Fick Observatory
- Organization: Iowa State University
- Location: Boone, Iowa, United States
- Coordinates: 42°00′20.2″N 93°56′38.2″W﻿ / ﻿42.005611°N 93.943944°W
- Altitude: 314 m (1,030 ft)
- Website: Fick Observatory

Telescopes
- Mather: 0.6 m reflector
- Radio: 8.5 m dish

= Fick Observatory =

The Fick Observatory was an astronomical observatory owned and operated by Iowa State University. Located southwest of Boone, Iowa, it was named after Davenport, Iowa, amateur astronomer Erwin W. Fick. The observatory closed in 2015.

==History==
Iowa State University’s original telescope and observatory, located northwest of Ames, was donated by the family of Milo Mather of Clarksville, Iowa, following his death in 1960. Mather was an accomplished amateur astronomer and mechanical engineering graduate (1907) of Iowa State. In 1970, the mirror from his telescope was reconditioned and used in a newly reconfigured telescope, also named after Mather, and installed in the Erwin W. Fick Observatory.

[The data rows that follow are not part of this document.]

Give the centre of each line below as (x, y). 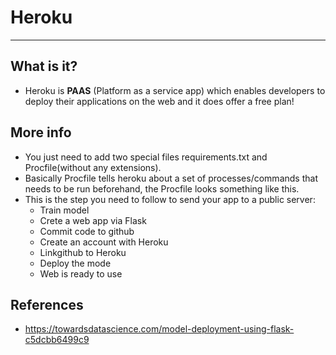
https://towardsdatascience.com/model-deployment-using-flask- (159, 329)
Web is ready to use (81, 273)
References (47, 304)
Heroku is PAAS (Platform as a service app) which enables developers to (175, 90)
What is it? (44, 66)
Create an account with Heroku (104, 242)
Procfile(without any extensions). (93, 167)
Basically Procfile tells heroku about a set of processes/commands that (171, 178)
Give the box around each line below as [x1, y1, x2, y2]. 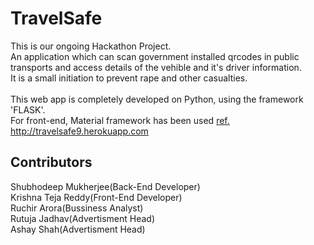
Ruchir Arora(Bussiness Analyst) [10, 202, 144, 214]
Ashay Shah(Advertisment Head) [10, 223, 146, 235]
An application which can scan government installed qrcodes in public [10, 50, 300, 62]
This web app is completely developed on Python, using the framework [10, 93, 304, 105]
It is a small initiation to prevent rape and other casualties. [10, 72, 248, 84]
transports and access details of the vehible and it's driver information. [10, 61, 302, 73]
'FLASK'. [10, 103, 46, 116]
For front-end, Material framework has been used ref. [10, 114, 230, 126]
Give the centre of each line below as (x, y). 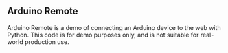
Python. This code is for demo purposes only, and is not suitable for (103, 35)
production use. (47, 42)
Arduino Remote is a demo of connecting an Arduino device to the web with (114, 27)
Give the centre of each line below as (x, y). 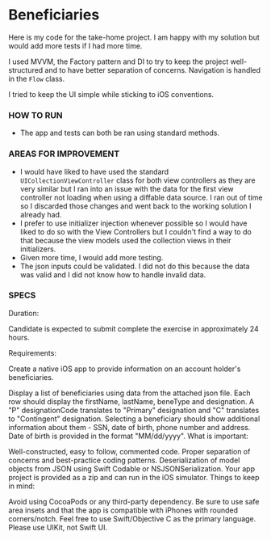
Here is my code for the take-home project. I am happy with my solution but (134, 37)
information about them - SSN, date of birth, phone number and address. (129, 427)
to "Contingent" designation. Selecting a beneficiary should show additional (134, 419)
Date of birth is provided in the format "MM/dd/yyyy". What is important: (128, 436)
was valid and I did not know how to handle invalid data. (113, 274)
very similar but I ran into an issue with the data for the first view (127, 188)
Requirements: (32, 352)
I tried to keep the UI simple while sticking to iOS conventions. (111, 94)
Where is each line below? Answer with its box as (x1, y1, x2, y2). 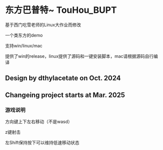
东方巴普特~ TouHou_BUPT (5, 4, 117, 16)
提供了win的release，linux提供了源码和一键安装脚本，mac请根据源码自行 (5, 53, 154, 59)
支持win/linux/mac (5, 42, 43, 48)
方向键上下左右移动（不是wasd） (5, 119, 73, 125)
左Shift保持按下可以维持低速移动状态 (5, 140, 80, 146)
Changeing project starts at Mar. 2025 (5, 91, 125, 99)
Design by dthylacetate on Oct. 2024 (5, 74, 121, 82)
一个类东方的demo (5, 32, 43, 38)
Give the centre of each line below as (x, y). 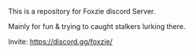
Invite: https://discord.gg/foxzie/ (60, 41)
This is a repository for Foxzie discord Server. (82, 11)
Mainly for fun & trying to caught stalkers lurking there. (97, 26)
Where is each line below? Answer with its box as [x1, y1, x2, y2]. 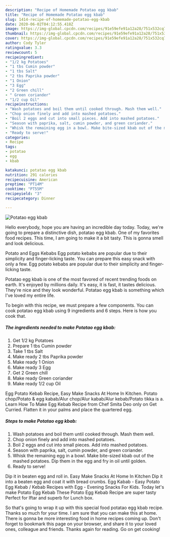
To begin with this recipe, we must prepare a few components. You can [5, 302, 154, 308]
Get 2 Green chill [12, 370, 48, 376]
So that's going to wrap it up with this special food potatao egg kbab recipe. [5, 505, 163, 511]
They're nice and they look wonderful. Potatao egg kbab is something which [5, 287, 164, 293]
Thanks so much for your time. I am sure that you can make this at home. [5, 510, 158, 516]
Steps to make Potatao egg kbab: [5, 418, 77, 424]
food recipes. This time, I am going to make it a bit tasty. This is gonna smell [5, 234, 163, 241]
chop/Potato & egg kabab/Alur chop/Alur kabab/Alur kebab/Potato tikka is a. [5, 395, 164, 401]
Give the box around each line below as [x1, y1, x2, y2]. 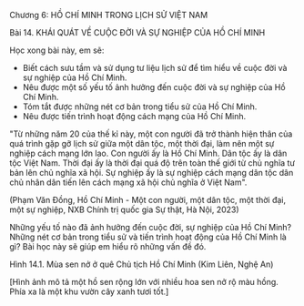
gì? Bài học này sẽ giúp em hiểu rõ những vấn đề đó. [9, 241, 207, 251]
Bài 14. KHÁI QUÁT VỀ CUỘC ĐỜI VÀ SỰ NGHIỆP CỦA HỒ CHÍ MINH [9, 27, 266, 37]
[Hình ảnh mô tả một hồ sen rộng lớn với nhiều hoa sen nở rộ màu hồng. [9, 277, 279, 287]
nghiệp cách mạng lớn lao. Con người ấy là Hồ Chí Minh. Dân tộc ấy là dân [9, 148, 288, 158]
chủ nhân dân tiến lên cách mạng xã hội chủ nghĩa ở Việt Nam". [9, 177, 248, 188]
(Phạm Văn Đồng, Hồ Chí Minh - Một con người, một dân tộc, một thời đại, [9, 195, 287, 205]
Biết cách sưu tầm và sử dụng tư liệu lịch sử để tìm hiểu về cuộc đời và [22, 63, 288, 73]
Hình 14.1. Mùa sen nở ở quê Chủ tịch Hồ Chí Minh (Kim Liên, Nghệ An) [9, 259, 274, 270]
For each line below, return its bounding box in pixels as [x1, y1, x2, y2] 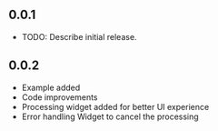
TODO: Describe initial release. [21, 31, 137, 42]
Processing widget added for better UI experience [21, 101, 210, 112]
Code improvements [21, 91, 98, 103]
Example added [21, 82, 81, 93]
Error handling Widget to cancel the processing [21, 111, 199, 122]
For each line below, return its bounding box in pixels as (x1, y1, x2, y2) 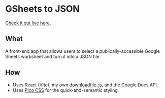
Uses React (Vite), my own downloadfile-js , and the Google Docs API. (12, 82, 158, 88)
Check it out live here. (5, 20, 51, 26)
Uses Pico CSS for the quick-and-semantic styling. (12, 87, 119, 93)
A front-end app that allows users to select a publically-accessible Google (5, 48, 160, 54)
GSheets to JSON (5, 3, 80, 15)
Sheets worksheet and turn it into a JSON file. (5, 53, 101, 59)
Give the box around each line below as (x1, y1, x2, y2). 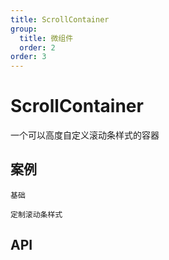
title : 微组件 (19, 33, 74, 43)
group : (10, 24, 38, 34)
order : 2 (19, 42, 56, 53)
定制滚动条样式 (10, 209, 63, 220)
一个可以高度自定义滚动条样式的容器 (10, 129, 160, 141)
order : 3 (10, 52, 47, 62)
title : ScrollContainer (10, 14, 110, 25)
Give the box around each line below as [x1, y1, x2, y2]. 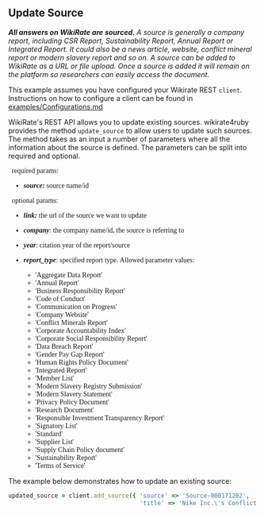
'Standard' [35, 429, 63, 438]
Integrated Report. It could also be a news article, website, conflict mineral [8, 44, 252, 54]
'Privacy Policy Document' [35, 397, 109, 406]
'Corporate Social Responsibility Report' [35, 334, 148, 342]
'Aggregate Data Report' [35, 270, 103, 279]
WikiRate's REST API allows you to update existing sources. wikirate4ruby [8, 117, 250, 126]
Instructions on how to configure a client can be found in [8, 93, 193, 102]
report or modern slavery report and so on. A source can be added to [8, 52, 236, 62]
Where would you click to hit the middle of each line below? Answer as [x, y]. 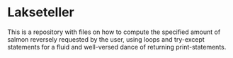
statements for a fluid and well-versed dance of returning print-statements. [117, 47]
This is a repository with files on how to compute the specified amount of [114, 32]
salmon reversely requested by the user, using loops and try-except [106, 39]
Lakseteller [41, 12]
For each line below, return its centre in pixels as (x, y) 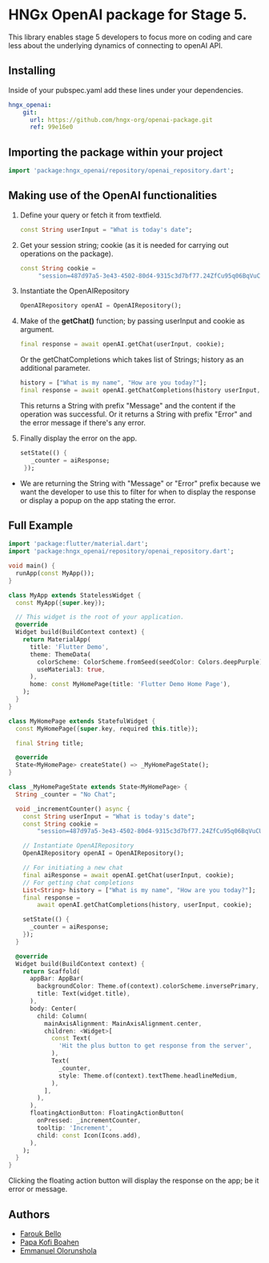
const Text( (71, 1038)
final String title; (50, 743)
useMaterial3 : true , (71, 669)
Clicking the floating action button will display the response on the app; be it (134, 1180)
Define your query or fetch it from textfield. (90, 215)
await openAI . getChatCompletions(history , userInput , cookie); (145, 905)
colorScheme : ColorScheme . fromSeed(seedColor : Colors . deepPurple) (150, 662)
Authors (29, 1214)

Iowa State built the Fick Observatory southwest of Boone, Iowa, in 1970. The facility was named after Erwin W. Fick (1897–1975), an amateur astronomer and retired member of the U.S. Corps of Engineers from Davenport, Iowa. Though Fick had never been to Ames, let alone graduated from Iowa State, he set up a trust through the ISU Foundation to help support Iowa State’s observatory. New imaging devices, such as the CCD (charge-coupled device) camera installed in 1990, and the short focal length of the telescope allowed researchers to obtain wide-field views of the sky to very faint limits. Measurements gathered by the Mather telescope could be used to complement data obtained by larger observatories, which often sacrifice wide views for fine detail. Over the years, Iowa State researchers used the Fick Observatory for a wide variety of studies, including stellar radial velocity observations, studies of ring galaxy collisions, and lunar occultation studies.

In 2015, the Erwin W. Fick Observatory closed. It was the last astronomical research observatory operated by a college or university at a dark-sky site in the state of Iowa.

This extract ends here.